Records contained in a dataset
::::::

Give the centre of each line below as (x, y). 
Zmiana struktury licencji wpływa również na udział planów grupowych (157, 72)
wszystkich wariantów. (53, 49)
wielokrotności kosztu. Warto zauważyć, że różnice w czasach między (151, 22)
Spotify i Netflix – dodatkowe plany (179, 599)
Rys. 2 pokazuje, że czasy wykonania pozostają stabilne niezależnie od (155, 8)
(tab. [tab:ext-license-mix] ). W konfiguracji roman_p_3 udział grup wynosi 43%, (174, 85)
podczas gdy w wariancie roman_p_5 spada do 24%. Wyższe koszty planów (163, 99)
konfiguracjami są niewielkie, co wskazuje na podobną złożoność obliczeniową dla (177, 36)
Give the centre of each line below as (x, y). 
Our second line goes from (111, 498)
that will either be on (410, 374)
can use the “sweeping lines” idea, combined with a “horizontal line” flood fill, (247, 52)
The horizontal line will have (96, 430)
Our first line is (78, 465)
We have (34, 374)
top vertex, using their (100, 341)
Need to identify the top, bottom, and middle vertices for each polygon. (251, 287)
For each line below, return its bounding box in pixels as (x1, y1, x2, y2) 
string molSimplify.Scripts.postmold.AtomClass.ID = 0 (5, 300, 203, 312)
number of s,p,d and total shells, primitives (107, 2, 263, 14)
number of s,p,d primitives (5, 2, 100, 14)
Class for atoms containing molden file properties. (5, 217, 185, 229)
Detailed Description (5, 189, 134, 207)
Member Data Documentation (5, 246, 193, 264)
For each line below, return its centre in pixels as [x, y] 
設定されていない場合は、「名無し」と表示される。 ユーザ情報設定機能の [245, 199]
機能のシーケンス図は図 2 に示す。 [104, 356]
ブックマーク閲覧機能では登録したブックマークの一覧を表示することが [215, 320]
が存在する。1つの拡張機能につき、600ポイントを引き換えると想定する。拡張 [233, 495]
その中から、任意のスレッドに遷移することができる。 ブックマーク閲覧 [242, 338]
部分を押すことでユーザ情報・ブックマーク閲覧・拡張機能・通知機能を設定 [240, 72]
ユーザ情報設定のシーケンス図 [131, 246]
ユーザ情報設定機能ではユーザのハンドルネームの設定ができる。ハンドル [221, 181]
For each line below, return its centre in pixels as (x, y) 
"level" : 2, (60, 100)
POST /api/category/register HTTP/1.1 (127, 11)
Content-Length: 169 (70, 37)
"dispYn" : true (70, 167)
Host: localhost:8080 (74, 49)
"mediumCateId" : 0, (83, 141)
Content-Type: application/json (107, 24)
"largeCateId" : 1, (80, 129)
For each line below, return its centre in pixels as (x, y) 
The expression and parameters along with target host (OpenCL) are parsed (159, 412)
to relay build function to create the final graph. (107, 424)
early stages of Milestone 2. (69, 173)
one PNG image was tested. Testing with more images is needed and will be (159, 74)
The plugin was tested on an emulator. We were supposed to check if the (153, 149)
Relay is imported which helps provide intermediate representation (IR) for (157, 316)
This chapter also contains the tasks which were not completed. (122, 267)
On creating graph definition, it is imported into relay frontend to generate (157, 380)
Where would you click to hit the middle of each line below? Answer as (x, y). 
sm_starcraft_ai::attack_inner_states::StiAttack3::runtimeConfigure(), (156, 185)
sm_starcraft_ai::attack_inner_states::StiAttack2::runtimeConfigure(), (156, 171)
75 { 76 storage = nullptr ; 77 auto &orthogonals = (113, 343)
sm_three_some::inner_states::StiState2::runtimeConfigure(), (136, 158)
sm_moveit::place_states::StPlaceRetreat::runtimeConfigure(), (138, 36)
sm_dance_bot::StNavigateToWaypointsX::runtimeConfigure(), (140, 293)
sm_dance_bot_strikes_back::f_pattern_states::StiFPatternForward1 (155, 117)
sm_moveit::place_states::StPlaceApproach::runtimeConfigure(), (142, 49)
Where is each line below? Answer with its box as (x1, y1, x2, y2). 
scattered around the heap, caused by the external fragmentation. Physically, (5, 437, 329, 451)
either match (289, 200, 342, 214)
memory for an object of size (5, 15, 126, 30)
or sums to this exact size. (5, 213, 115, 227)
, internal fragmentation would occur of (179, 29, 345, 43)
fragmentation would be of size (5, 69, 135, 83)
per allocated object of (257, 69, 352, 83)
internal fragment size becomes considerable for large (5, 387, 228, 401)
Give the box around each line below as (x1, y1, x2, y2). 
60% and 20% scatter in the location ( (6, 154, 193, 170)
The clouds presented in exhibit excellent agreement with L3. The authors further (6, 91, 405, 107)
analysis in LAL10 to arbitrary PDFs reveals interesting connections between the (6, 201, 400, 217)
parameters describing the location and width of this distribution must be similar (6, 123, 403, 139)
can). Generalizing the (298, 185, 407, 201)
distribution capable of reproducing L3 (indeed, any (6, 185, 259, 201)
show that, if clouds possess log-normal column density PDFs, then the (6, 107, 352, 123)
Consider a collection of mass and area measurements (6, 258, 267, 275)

::::::

## WORK REQUEST
From the first line to the last, retype the data exactly.

## EXERCISE SOLUTION
Give the centre of each line below as (x, y). 
Zmiana struktury licencji wpływa również na udział planów grupowych (157, 72)
wszystkich wariantów. (53, 49)
wielokrotności kosztu. Warto zauważyć, że różnice w czasach między (151, 22)
Spotify i Netflix – dodatkowe plany (179, 599)
Rys. 2 pokazuje, że czasy wykonania pozostają stabilne niezależnie od (155, 8)
(tab. [tab:ext-license-mix] ). W konfiguracji roman_p_3 udział grup wynosi 43%, (174, 85)
podczas gdy w wariancie roman_p_5 spada do 24%. Wyższe koszty planów (163, 99)
konfiguracjami są niewielkie, co wskazuje na podobną złożoność obliczeniową dla (177, 36)
Give the centre of each line below as (x, y). 
Our second line goes from (111, 498)
that will either be on (410, 374)
can use the “sweeping lines” idea, combined with a “horizontal line” flood fill, (247, 52)
The horizontal line will have (96, 430)
Our first line is (78, 465)
We have (34, 374)
top vertex, using their (100, 341)
Need to identify the top, bottom, and middle vertices for each polygon. (251, 287)
For each line below, return its bounding box in pixels as (x1, y1, x2, y2) 
string molSimplify.Scripts.postmold.AtomClass.ID = 0 (5, 300, 203, 312)
number of s,p,d and total shells, primitives (107, 2, 263, 14)
number of s,p,d primitives (5, 2, 100, 14)
Class for atoms containing molden file properties. (5, 217, 185, 229)
Detailed Description (5, 189, 134, 207)
Member Data Documentation (5, 246, 193, 264)
For each line below, return its centre in pixels as [x, y] 
設定されていない場合は、「名無し」と表示される。 ユーザ情報設定機能の [245, 199]
機能のシーケンス図は図 2 に示す。 [104, 356]
ブックマーク閲覧機能では登録したブックマークの一覧を表示することが [215, 320]
が存在する。1つの拡張機能につき、600ポイントを引き換えると想定する。拡張 [233, 495]
その中から、任意のスレッドに遷移することができる。 ブックマーク閲覧 [242, 338]
部分を押すことでユーザ情報・ブックマーク閲覧・拡張機能・通知機能を設定 [240, 72]
ユーザ情報設定のシーケンス図 [131, 246]
ユーザ情報設定機能ではユーザのハンドルネームの設定ができる。ハンドル [221, 181]
For each line below, return its centre in pixels as (x, y) 
"level" : 2, (60, 100)
POST /api/category/register HTTP/1.1 (127, 11)
Content-Length: 169 (70, 37)
"dispYn" : true (70, 167)
Host: localhost:8080 (74, 49)
"mediumCateId" : 0, (83, 141)
Content-Type: application/json (107, 24)
"largeCateId" : 1, (80, 129)
For each line below, return its centre in pixels as (x, y) 
The expression and parameters along with target host (OpenCL) are parsed (159, 412)
to relay build function to create the final graph. (107, 424)
early stages of Milestone 2. (69, 173)
one PNG image was tested. Testing with more images is needed and will be (159, 74)
The plugin was tested on an emulator. We were supposed to check if the (153, 149)
Relay is imported which helps provide intermediate representation (IR) for (157, 316)
This chapter also contains the tasks which were not completed. (122, 267)
On creating graph definition, it is imported into relay frontend to generate (157, 380)
Where would you click to hit the middle of each line below? Answer as (x, y). 
sm_starcraft_ai::attack_inner_states::StiAttack3::runtimeConfigure(), (156, 185)
sm_starcraft_ai::attack_inner_states::StiAttack2::runtimeConfigure(), (156, 171)
75 { 76 storage = nullptr ; 77 auto &orthogonals = (113, 343)
sm_three_some::inner_states::StiState2::runtimeConfigure(), (136, 158)
sm_moveit::place_states::StPlaceRetreat::runtimeConfigure(), (138, 36)
sm_dance_bot::StNavigateToWaypointsX::runtimeConfigure(), (140, 293)
sm_dance_bot_strikes_back::f_pattern_states::StiFPatternForward1 (155, 117)
sm_moveit::place_states::StPlaceApproach::runtimeConfigure(), (142, 49)
Where is each line below? Answer with its box as (x1, y1, x2, y2). 
scattered around the heap, caused by the external fragmentation. Physically, (5, 437, 329, 451)
either match (289, 200, 342, 214)
memory for an object of size (5, 15, 126, 30)
or sums to this exact size. (5, 213, 115, 227)
, internal fragmentation would occur of (179, 29, 345, 43)
fragmentation would be of size (5, 69, 135, 83)
per allocated object of (257, 69, 352, 83)
internal fragment size becomes considerable for large (5, 387, 228, 401)
Give the box around each line below as (x1, y1, x2, y2). 
60% and 20% scatter in the location ( (6, 154, 193, 170)
The clouds presented in exhibit excellent agreement with L3. The authors further (6, 91, 405, 107)
analysis in LAL10 to arbitrary PDFs reveals interesting connections between the (6, 201, 400, 217)
parameters describing the location and width of this distribution must be similar (6, 123, 403, 139)
can). Generalizing the (298, 185, 407, 201)
distribution capable of reproducing L3 (indeed, any (6, 185, 259, 201)
show that, if clouds possess log-normal column density PDFs, then the (6, 107, 352, 123)
Consider a collection of mass and area measurements (6, 258, 267, 275)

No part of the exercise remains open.